Collection entries:
<<<<

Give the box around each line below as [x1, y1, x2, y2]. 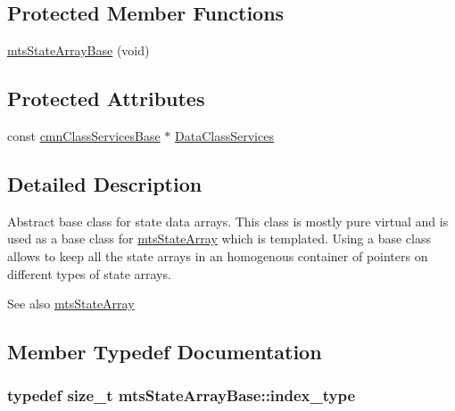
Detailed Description [7, 169, 203, 197]
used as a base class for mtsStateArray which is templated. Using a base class [7, 229, 431, 248]
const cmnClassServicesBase [7, 127, 161, 144]
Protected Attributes [7, 85, 205, 112]
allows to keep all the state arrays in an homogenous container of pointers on [7, 246, 428, 265]
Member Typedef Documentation [7, 338, 322, 366]
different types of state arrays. [7, 264, 171, 283]
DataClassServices [175, 127, 274, 144]
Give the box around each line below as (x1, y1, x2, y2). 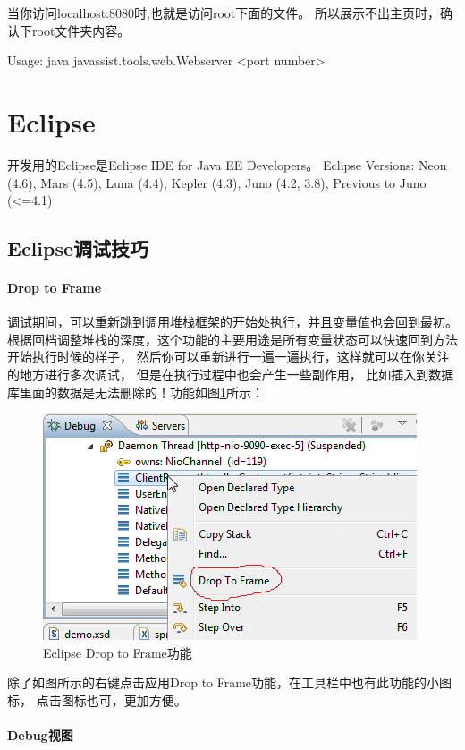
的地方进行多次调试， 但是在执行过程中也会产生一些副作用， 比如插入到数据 (7, 365, 454, 384)
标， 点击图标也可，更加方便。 (7, 691, 187, 710)
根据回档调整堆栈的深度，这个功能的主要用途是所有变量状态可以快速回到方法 (7, 329, 458, 348)
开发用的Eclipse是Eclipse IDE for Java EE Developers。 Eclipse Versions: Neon (7, 155, 447, 174)
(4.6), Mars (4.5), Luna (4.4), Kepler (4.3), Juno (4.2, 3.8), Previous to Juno (7, 173, 427, 192)
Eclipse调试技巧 (7, 234, 149, 262)
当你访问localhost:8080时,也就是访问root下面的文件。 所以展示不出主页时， (7, 4, 440, 21)
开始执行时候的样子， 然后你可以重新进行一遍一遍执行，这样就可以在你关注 (7, 347, 450, 366)
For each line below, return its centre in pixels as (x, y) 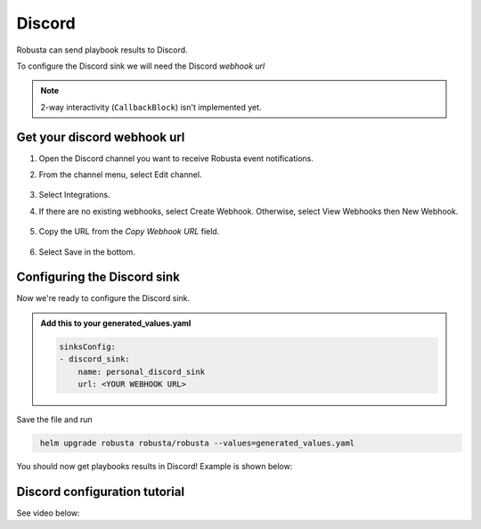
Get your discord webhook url (101, 137)
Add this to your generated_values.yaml (116, 323)
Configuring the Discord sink (98, 277)
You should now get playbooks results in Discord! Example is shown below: (155, 466)
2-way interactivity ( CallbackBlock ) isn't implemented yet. (151, 107)
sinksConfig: (87, 346)
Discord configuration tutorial (101, 491)
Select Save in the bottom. (87, 252)
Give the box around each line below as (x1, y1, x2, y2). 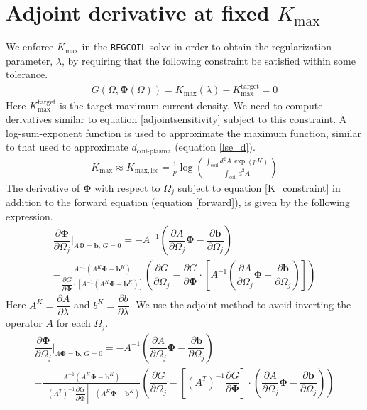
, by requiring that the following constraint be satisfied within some (62, 53, 356, 68)
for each (56, 315, 91, 330)
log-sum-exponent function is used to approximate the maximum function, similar (6, 125, 361, 140)
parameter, (6, 53, 53, 68)
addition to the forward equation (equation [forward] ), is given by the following (6, 195, 350, 210)
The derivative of (6, 180, 80, 195)
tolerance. (6, 67, 48, 82)
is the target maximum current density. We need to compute (60, 97, 323, 112)
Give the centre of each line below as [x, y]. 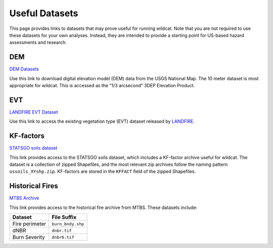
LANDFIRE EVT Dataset [34, 112]
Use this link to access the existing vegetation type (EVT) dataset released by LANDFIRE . [102, 121]
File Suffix [64, 217]
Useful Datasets [44, 13]
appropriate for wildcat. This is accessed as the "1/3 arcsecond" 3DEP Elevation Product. [102, 86]
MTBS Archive [24, 198]
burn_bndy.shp [68, 224]
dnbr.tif [62, 231]
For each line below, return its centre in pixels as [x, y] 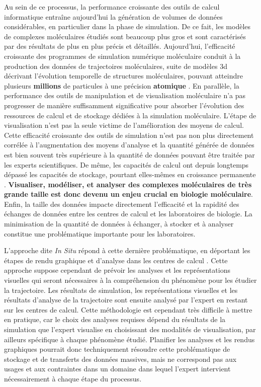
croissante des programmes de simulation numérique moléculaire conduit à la [122, 56]
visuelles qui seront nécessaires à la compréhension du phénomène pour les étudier [130, 280]
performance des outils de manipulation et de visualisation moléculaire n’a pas [125, 95]
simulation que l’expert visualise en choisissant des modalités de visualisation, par [130, 329]
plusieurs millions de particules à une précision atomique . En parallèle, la [122, 85]
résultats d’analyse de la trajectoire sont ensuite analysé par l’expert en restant [126, 300]
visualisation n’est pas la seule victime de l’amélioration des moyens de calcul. [124, 125]
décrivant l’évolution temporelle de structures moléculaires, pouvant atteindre [123, 76]

>>>>

TASK OBJECTIVE: Pick up at the line containing "File Suffix [64, 217]" and copy each line exactly until the data ends, including that last line; copy no pictures.

FINISHED EXERCISE:
File Suffix [64, 217]
Useful Datasets [44, 13]
appropriate for wildcat. This is accessed as the "1/3 arcsecond" 3DEP Elevation Product. [102, 86]
MTBS Archive [24, 198]
burn_bndy.shp [68, 224]
dnbr.tif [62, 231]
For each line below, return its centre in pixels as [x, y] 
croissante des programmes de simulation numérique moléculaire conduit à la [122, 56]
visuelles qui seront nécessaires à la compréhension du phénomène pour les étudier [130, 280]
performance des outils de manipulation et de visualisation moléculaire n’a pas [125, 95]
simulation que l’expert visualise en choisissant des modalités de visualisation, par [130, 329]
plusieurs millions de particules à une précision atomique . En parallèle, la [122, 85]
résultats d’analyse de la trajectoire sont ensuite analysé par l’expert en restant [126, 300]
visualisation n’est pas la seule victime de l’amélioration des moyens de calcul. [124, 125]
décrivant l’évolution temporelle de structures moléculaires, pouvant atteindre [123, 76]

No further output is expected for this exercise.